Required action:
In the records below, find the line that contains "comunicazioni tra i", then write out that line and each one after it exactly, up to and including the last.

----- Input records -----

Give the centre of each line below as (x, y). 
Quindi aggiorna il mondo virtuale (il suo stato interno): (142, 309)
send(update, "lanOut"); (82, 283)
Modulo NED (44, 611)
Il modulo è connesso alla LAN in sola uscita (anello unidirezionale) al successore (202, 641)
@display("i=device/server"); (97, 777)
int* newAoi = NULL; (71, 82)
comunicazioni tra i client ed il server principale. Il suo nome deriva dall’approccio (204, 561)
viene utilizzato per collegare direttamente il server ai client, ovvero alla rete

-----

Result for this task:
comunicazioni tra i client ed il server principale. Il suo nome deriva dall’approccio (204, 561)
viene utilizzato per collegare direttamente il server ai client, ovvero alla rete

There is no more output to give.